New BIG SCARY SHOW is now online!

Episode 70

Well, once again the holiday (2nd to Halloween) is upon us. Some of us got coal in our stockings, others got neat Halloween stuff, and the rest of us probably suffered the wrath of the Krampus.

Badger has a fireside chat with Hector Turner and brings us the latest Deadline News. Storm rants on about something so obvious, we seem to forget. It will all make sense, in a Haunt Minute. The Unknown Scare-Actor makes you face your fears in an updated recording of his timeless classic, “Twas the Fright Before Xmas”. Jerry “DJ Spooky” spins some extra tunes for the holiday season.

Finally, the Roundtable of Terror talks Christmas Haunts, and the potential for other Holiday Haunts throughout the year with Allen Hopps of Dark Hour and Jim Millspaugh of Scream Acres Ct.

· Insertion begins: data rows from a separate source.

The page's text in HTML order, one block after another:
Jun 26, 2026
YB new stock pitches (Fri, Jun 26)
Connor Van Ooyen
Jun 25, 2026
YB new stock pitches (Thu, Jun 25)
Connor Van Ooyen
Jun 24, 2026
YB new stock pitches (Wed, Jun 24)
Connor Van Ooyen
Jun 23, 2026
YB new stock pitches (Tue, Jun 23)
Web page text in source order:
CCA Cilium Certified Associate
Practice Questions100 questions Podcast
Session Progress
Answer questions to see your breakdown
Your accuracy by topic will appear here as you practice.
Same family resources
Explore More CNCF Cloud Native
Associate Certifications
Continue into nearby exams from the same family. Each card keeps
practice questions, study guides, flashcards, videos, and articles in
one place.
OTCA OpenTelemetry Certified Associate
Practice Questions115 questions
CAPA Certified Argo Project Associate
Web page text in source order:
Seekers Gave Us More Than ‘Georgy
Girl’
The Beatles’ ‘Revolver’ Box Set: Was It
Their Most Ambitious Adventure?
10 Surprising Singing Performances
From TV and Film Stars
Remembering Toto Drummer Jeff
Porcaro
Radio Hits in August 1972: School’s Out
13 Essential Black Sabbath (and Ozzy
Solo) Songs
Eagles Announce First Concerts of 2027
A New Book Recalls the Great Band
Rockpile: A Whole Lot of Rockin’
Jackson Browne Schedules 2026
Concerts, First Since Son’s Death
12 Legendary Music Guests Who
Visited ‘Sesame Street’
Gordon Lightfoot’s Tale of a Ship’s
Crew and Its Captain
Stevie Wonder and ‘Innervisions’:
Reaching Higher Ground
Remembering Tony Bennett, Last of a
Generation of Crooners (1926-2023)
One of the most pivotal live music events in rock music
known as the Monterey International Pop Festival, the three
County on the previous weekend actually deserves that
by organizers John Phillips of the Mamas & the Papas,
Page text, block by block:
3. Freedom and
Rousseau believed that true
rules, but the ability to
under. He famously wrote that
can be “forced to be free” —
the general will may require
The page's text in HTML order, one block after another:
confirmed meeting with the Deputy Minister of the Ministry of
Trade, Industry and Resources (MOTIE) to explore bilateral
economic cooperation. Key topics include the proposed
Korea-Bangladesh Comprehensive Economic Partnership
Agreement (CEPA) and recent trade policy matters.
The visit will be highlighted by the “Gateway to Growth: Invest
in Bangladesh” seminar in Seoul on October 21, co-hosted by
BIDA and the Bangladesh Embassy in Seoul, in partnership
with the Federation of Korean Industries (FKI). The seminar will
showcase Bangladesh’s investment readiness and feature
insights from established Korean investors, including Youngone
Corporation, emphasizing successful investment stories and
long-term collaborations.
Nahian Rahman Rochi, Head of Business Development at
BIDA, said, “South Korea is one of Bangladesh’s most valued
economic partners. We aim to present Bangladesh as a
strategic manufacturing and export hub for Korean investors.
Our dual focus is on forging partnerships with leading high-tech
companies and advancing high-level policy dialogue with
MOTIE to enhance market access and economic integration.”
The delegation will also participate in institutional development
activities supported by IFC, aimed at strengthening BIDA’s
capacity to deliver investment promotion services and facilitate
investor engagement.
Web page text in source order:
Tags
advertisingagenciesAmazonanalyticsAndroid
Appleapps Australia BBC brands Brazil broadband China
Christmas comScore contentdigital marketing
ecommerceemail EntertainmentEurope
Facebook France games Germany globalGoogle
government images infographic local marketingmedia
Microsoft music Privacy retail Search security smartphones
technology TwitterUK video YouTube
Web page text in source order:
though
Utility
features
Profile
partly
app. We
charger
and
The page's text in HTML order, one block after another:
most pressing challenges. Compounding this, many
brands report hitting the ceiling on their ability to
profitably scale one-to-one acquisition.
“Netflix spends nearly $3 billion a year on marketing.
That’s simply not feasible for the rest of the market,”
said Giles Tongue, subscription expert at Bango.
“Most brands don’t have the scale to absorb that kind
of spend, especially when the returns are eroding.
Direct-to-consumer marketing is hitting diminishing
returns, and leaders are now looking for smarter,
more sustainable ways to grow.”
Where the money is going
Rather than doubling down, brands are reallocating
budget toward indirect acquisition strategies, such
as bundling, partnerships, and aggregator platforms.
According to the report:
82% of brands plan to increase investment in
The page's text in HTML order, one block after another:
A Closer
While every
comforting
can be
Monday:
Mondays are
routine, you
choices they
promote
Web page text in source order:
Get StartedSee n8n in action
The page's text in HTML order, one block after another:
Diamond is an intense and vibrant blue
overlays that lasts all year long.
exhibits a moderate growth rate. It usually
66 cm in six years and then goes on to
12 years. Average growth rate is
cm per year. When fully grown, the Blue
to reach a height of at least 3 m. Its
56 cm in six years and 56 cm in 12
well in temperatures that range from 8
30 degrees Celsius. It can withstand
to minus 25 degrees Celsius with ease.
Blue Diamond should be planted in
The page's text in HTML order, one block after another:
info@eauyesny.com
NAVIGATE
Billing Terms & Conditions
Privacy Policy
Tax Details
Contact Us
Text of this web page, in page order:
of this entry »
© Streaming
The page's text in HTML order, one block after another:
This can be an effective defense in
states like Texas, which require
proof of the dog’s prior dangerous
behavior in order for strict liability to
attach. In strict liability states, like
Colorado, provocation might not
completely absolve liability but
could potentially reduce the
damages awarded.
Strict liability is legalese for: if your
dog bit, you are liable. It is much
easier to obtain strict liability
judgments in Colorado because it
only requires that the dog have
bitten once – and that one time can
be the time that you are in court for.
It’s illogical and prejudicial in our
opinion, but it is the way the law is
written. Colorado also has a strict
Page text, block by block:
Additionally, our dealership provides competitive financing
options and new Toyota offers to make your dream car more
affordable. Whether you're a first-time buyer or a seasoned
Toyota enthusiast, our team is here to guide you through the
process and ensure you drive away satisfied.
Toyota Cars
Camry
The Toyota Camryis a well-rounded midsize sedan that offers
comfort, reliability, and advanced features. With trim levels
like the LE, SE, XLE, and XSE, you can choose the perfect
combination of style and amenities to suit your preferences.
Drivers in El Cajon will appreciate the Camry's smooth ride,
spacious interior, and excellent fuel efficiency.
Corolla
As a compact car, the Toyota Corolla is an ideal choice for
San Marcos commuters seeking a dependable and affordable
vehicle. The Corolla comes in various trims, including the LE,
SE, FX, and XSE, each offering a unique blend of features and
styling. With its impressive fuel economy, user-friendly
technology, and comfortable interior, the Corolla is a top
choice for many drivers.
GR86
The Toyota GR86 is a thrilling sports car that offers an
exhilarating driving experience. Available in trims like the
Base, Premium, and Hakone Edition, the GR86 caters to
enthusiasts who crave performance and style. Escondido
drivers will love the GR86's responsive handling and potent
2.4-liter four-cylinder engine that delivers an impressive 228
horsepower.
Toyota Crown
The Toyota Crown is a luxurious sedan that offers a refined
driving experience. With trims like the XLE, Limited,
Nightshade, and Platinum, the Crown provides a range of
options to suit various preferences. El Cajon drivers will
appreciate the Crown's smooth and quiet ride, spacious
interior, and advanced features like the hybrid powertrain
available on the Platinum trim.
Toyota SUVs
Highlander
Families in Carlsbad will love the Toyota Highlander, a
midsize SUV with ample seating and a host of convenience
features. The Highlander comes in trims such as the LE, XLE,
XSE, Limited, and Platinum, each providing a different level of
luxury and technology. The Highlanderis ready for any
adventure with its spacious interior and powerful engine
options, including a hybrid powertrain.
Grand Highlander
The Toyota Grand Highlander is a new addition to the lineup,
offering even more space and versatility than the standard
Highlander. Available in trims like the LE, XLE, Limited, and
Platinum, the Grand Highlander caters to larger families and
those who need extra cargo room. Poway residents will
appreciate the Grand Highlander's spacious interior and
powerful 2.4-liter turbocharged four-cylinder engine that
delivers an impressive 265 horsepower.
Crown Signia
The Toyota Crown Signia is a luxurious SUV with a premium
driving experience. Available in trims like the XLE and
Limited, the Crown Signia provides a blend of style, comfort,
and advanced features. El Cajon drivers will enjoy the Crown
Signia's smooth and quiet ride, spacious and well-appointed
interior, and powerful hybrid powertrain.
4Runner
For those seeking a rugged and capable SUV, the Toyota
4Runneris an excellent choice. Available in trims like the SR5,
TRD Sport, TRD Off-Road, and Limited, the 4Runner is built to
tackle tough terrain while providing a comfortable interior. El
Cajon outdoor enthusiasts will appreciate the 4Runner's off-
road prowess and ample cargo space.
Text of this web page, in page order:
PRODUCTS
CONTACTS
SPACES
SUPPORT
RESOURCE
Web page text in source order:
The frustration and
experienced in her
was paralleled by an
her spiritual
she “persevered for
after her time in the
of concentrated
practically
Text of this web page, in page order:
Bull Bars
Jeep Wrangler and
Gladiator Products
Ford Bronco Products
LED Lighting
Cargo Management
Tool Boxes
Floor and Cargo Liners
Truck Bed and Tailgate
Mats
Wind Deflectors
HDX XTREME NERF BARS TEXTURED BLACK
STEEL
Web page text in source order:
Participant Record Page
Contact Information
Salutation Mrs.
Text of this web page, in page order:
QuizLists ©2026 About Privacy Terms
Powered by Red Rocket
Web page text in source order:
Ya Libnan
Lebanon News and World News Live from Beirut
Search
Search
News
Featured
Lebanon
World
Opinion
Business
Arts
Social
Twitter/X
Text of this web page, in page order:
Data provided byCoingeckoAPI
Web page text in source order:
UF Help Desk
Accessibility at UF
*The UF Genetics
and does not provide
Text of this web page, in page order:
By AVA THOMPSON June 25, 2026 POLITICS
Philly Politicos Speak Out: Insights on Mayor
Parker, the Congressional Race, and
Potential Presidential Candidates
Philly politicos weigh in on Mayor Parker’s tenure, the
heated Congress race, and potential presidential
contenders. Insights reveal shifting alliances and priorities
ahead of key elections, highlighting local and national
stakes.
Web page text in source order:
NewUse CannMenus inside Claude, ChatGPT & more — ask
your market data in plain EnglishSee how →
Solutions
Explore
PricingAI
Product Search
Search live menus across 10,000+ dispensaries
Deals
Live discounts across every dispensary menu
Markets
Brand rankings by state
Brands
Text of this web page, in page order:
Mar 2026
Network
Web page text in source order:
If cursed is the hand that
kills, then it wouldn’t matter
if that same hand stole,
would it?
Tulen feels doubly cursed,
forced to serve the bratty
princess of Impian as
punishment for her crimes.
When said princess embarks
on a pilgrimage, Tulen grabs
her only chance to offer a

We hid the body, but you will become and accomplice, just by listening to

The BIG SCARY SHOW 

Featured Music:
Jerry Vayne – From All of Us to All of You
King Diamond – No presents for Christmas
Michael Gaither – The Krampus Comes Out Tonight
Twisted Sister/Lita Ford – I’ll Be Home for Christmas
Wednesday 13 – Buried by Christmas

www.bigscaryshow.com


----------



## lilybones (Sep 30, 2012)

Hell yeah! Thanks for the heads up. I actually just did an interview with Allen for a magazine piece. I guess he's been busy! (That's no surprise.)


----------